**Task statement**. Exactly as written, copy every line from the one containing "Web page text" through the end of the records, with the pictures left out.

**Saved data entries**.

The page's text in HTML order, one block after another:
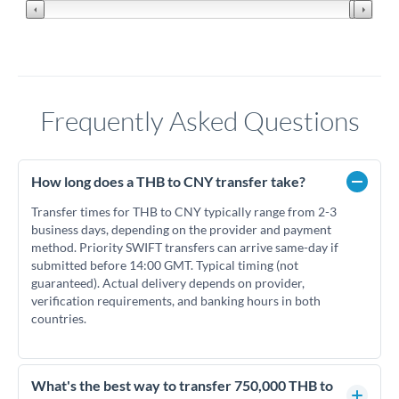
Frequently Asked Questions
How long does a THB to CNY transfer take?
Transfer times for THB to CNY typically range from 2-3
business days, depending on the provider and payment
method. Priority SWIFT transfers can arrive same-day if
submitted before 14:00 GMT. Typical timing (not
guaranteed). Actual delivery depends on provider,
verification requirements, and banking hours in both
countries.
What's the best way to transfer 750,000 THB to
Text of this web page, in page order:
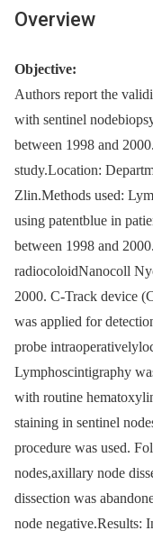
Overview
Objective:
Authors report the
with sentinel
between 1998 and
study.Location:
Zlin.Methods used:
using patentblue in
between 1998 and
radiocoloidNanocoll
2000. C-Track device
was applied for
probe
Lymphoscintigraphy
with routine
staining in sentinel
procedure was used.
nodes,axillary node
dissection was
node negative.Results:
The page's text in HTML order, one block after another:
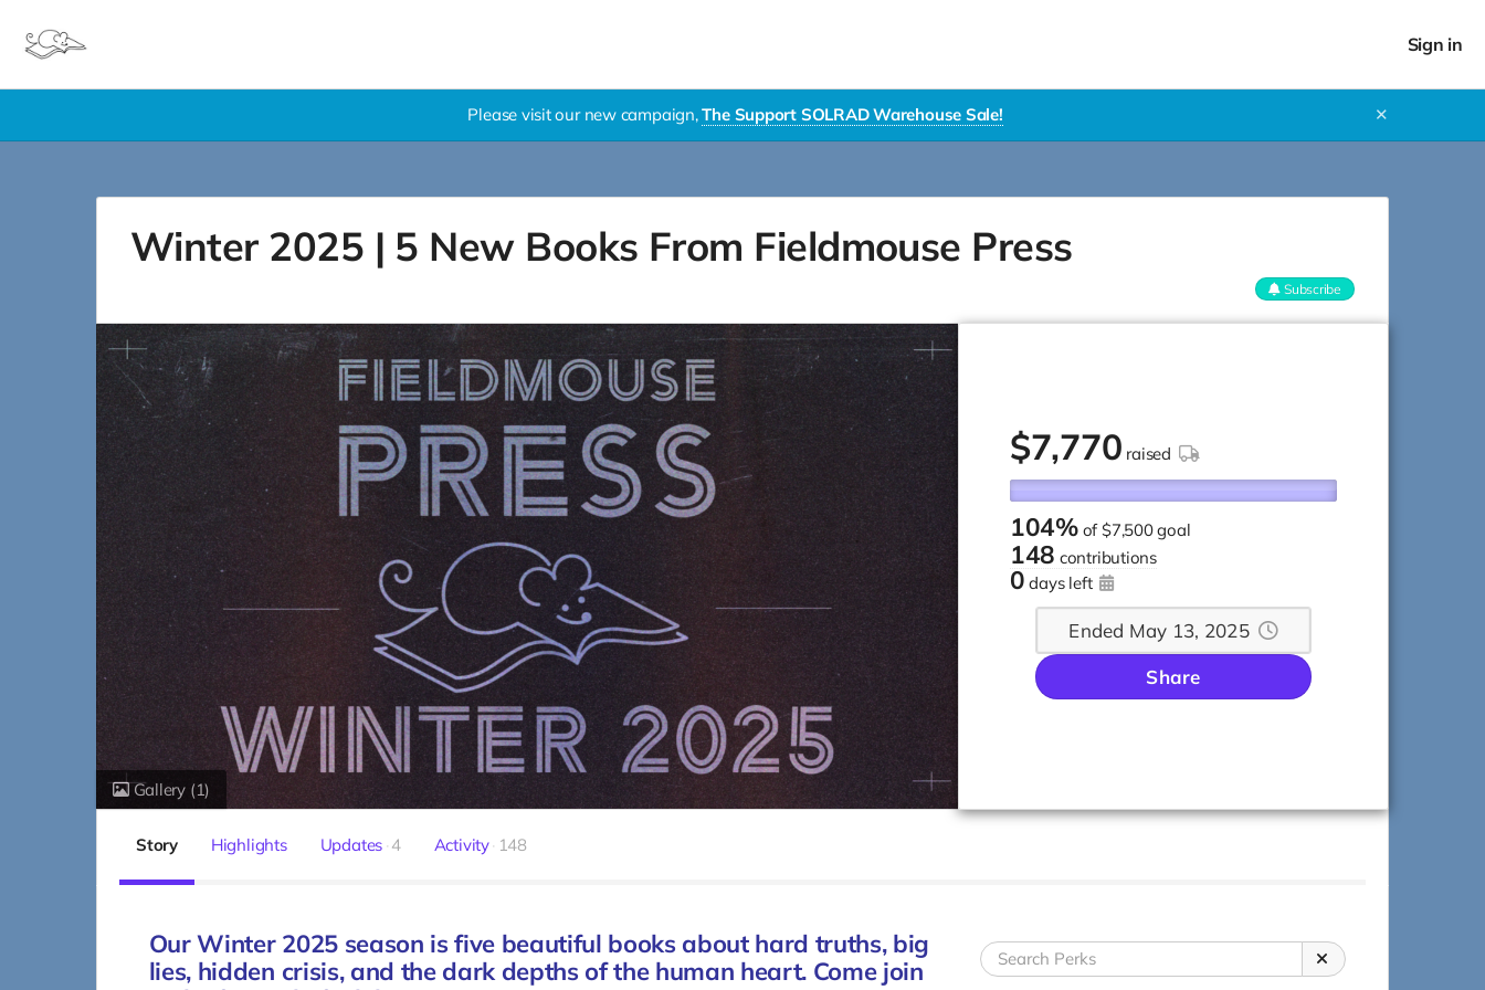
Sign in
Please visit our new campaign,The Support SOLRAD Warehouse Sale! ✕
Winter 2025 | 5 New Books From Fieldmouse Press
Subscribe
Gallery (1)
$7,770 raised
104% of$7,500 goal
148 contributions
0 days left
Ended May 13, 2025
Share
Story Highlights Updates 4 Activity 148
Our Winter 2025 season is five beautiful books about hard truths, big
lies, hidden crisis, and the dark depths of the human heart. Come join
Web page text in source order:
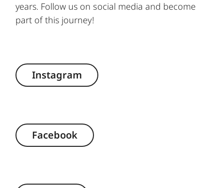
years. Follow us on social media and become
part of this journey!
Instagram
Facebook
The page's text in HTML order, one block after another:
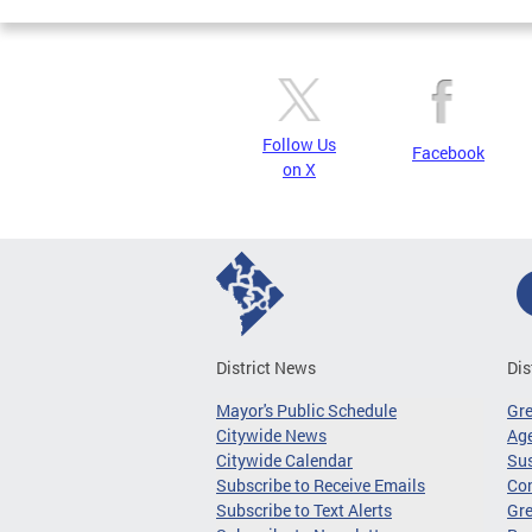
Follow Us
on X
Facebook
District News
Mayor's Public Schedule
Citywide News
Citywide Calendar
Subscribe to Receive Emails
Subscribe to Text Alerts

**Response to this exercise**.
Web page text in source order:
years. Follow us on social media and become
part of this journey!
Instagram
Facebook
The page's text in HTML order, one block after another:
Follow Us
on X
Facebook
District News
Mayor's Public Schedule
Citywide News
Citywide Calendar
Subscribe to Receive Emails
Subscribe to Text Alerts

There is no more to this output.